Toutefois, la chaîne vend sa propre marque de cirage, qui non seulement contient du silicone, mais constitue aussi la plus onéreuse du test. En revanche, les produits vendus en grande surface, soit notamment les marques Kiwi et Rapi, s’en sortent très bien: exempts de silicone, ils sont aussi les plus avantageux, ce qui paraît défier toute logique. En effet, le silicone est utilisé par les fabricants pour diminuer les coûts de production. On aurait donc pu s’attendre à le retrouver dans les crèmes à bas prix. Or c’est tout le contraire! Le consommateur est donc en mesure d’éviter à moindre coût les cirages en contenant, qui font craqueler le cuir après avoir procuré une brève illusion de brillance. Le spécialiste pondère toutefois ces résultats: «De par mon expérience, les produits de supermarché n’offrent pas toujours un aussi bon résultat que des marques à base de cires naturelles telles que Saphir et Famaco (hors échantillon).»

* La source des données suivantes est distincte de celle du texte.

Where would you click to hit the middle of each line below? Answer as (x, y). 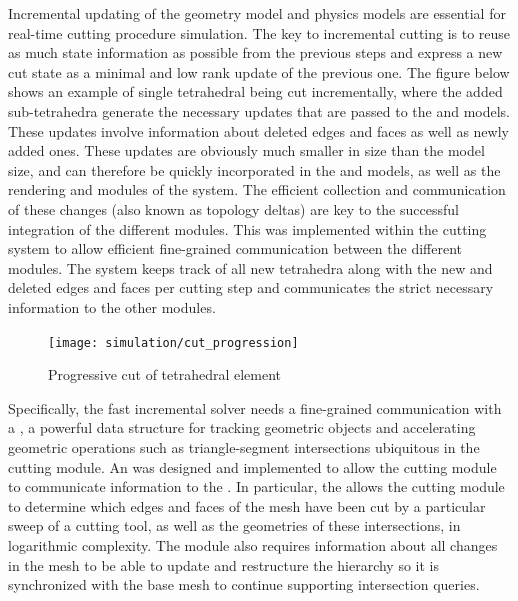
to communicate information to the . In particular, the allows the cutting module (256, 486)
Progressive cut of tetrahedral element (165, 374)
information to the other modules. (112, 306)
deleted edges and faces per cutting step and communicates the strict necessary (251, 287)
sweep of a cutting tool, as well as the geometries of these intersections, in (234, 525)
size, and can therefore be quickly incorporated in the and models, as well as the (254, 169)
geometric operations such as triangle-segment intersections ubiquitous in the (244, 446)
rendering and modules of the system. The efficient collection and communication (257, 189)

Au-delà de cette substance traquée par le laboratoire dans le cadre du test, il demeure difficile d’appréhender la composition des produits d’entretien du cuir. En effet, celle-ci est jalousement gardée par les fabricants, en particulier la proportion des composants utilisés. En général, deux éléments sont toutefois indispensables à l’élaboration d’un cirage:
- les solvants, dont le plus courant est l’essence de térébenthine, ou, moins coûteuse, l’essence de goudron, voire le White spirit. Il sert à donner sa consistance au produit fini – plus ou moins liquide, crémeux ou pâteux.

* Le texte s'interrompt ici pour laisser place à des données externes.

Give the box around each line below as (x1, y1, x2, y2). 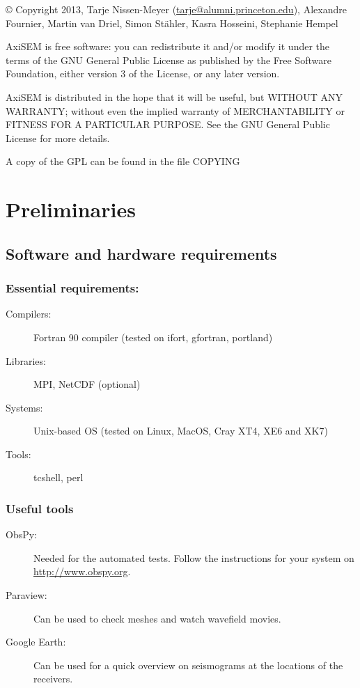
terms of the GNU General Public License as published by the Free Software (6, 52, 331, 67)
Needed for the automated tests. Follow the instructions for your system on (33, 550, 354, 565)
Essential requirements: (6, 279, 139, 297)
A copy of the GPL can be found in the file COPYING (6, 154, 240, 169)
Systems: (6, 400, 43, 414)
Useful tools (6, 499, 74, 517)
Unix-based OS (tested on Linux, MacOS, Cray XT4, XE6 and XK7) (33, 423, 328, 438)
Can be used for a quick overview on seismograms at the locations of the (33, 657, 343, 672)
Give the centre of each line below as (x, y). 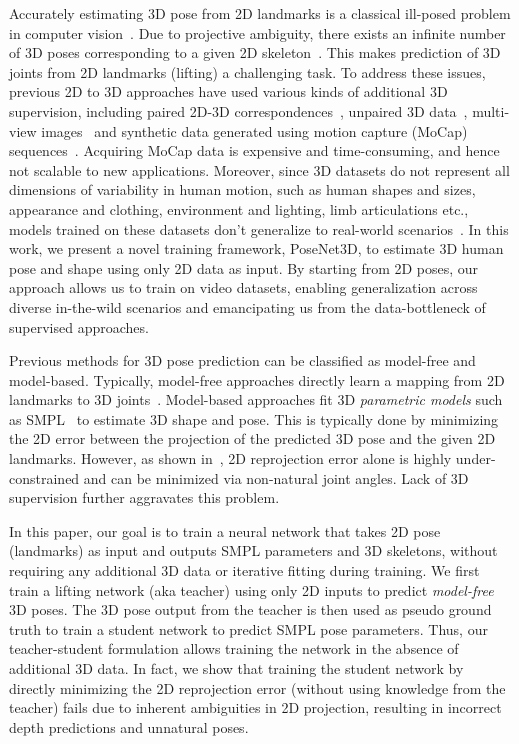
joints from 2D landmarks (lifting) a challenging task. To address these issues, (247, 71)
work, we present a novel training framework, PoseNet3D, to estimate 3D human (256, 248)
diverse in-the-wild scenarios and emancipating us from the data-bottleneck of (247, 306)
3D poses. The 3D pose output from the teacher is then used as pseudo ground (250, 609)
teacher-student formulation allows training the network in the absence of (234, 648)
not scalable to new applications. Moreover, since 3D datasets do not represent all (259, 169)
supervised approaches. (79, 326)
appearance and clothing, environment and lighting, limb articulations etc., (239, 208)

- les cires, qui sont soit de source minérale (silicone), soit végétale (carnauba, amande, etc.), soit animale (abeille), en fonction des propriétés que l’on souhaite donner à la préparation. D’ailleurs, les fabricants combinent en général plusieurs cires pour obtenir un produit plus ou moins pénétrant.
En outre, en fonction de la couleur souhaitée, sont encore ajoutés des pigments, synthétiques ou naturels, avec un pouvoir colorant et pénétrant plus ou moins important. Les marques prestigieuses, telles que Saphir (exempte de silicone et contenant des cires de haute qualité), proposent d’ailleurs une large palette de coloris qui contribuent aussi à rendre à la chaussure son éclat d’origine.